----- Source material
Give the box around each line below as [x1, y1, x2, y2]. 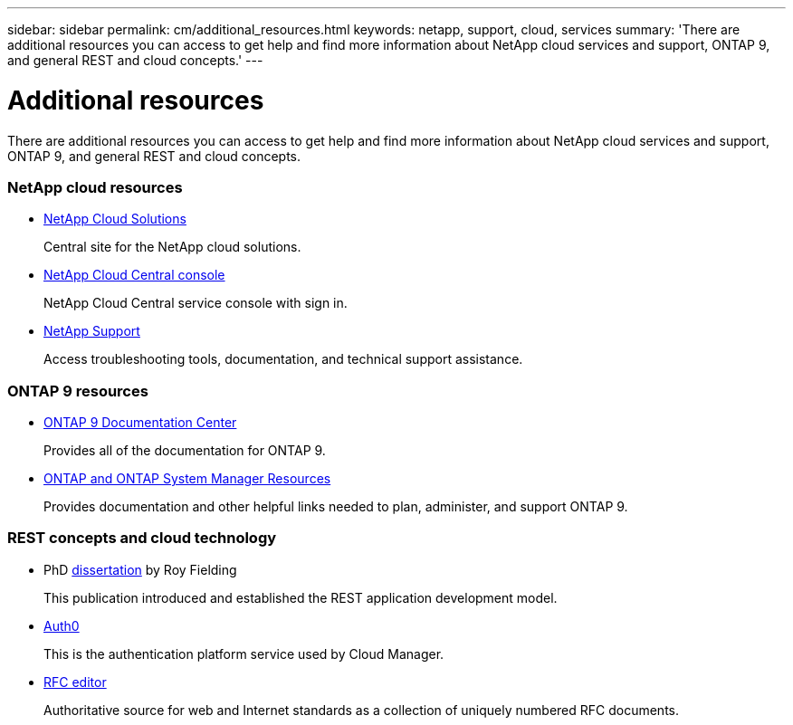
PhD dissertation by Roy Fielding [43, 561, 237, 577]
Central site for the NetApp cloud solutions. [43, 239, 301, 255]
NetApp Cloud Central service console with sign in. [43, 295, 348, 311]
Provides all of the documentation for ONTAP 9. [43, 443, 326, 458]
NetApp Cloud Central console [43, 267, 225, 283]
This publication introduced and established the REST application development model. [43, 589, 558, 606]
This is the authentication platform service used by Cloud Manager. [43, 645, 444, 662]
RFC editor [43, 673, 107, 690]
----------
What you have to do
Find "Central" in the data above. Report each line where it appears.

Response to the task
Central site for the NetApp cloud solutions. [43, 239, 301, 255]
NetApp Cloud Central service console with sign in. [43, 295, 348, 311]
NetApp Cloud Central console [43, 267, 225, 283]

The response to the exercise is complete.